Most data on NMDA-induced cerebrovascular changes have been acquired through studies on pial arteriolar diameters, which may or may not fully represent the overall response of the cerebral vasculature. We have shown previously that pial arterial responses most likely underestimate CoBF responses, and that in some situations the changes in diameter of pial arterioles may not accurately reflect alterations in resistance occurring in parenchymal or large arteries [9,11,40]. The aim of our study was to critically examine the effect of NMDA on CoBF, using laser-Doppler flowmetry, and to test whether CSD-related cortical hyperemia contributes to the overall NMDA-induced cerebrovascular response in the rat.
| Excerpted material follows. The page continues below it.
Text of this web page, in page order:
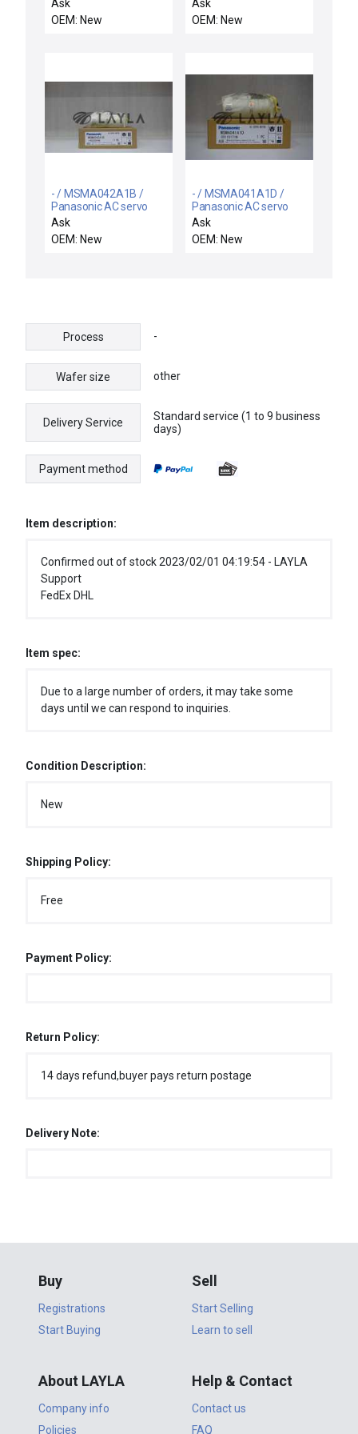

To further clarify the glutamatergic cerebrovascular responses, we also determined if glutamate, AMPA, or kainate induced cortical hyperemia/CSD similar to NMDA, and if coapplication of glutamate or AMPA with NMDA would modify the NMDA-induced CoBF response by affecting CSD. Additionally, we studied the effect of NMDA on CoBF in newborn pigs, since NMDA-induced cortical hyperemia has not been reported in this species, although dose-dependent NMDA-induced pial arteriolar vasodilation has been extensively studied. Because the newborn pig is resistant to KCl-induced CSDs , NMDA-induced cerebrovascular changes are likely not confounded by CSDs in this subject. Therefore, use of piglets will allow us to compare the NMDA-evoked CSD-independent cerebral hyperemia across experimental models.
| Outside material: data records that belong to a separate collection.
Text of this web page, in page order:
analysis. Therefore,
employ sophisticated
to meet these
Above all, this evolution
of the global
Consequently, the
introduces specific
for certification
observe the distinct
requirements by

Adult Wistar rats (male, eight weeks old, body weight 270–320 g, n = 57) and newborn pigs (male, one to three days old, body weight 1.6–2.4 kg, n = 9) were used in our experiments. Animals were maintained and used in compliance with the principles set forth by the Animal Care and Use Committee of Wake Forest University Health Sciences.
Rats were anesthetized with pentobarbital [Nembutal; Hospira Inc., Lake Forest, Illinois, USA; 60–70 mg/kg intraperitoneally (i.p.) for induction and 25 mg/kg intravenously (i.v.) for maintenance]. This anesthetic is known to have no influence on CSD generation and propagation [26,28]. The surgical sites were treated with lidocaine (2%; Abbott Laboratories, North Chicago, Illinois, USA) locally for analgesia. Rats were intubated via tracheotomy and mechanically ventilated with room air and supplemental oxygen. Ventilation parameters were adjusted to maintain normal end-tidal CO2 levels (~40 mmHg), which were continuously monitored by a capnometer (Micro-Capnometer; Columbus Instruments, Columbus, Ohio, USA). The right femoral artery and vein were cannulated to measure arterial blood pressure and to administer drugs and fluids. A water-circulating heating mat was used to maintain the body temperature at ~37°C, which was monitored with a rectal probe. Arterial blood-gas tensions and pH were determined to verify the end-tidal pCO2 levels.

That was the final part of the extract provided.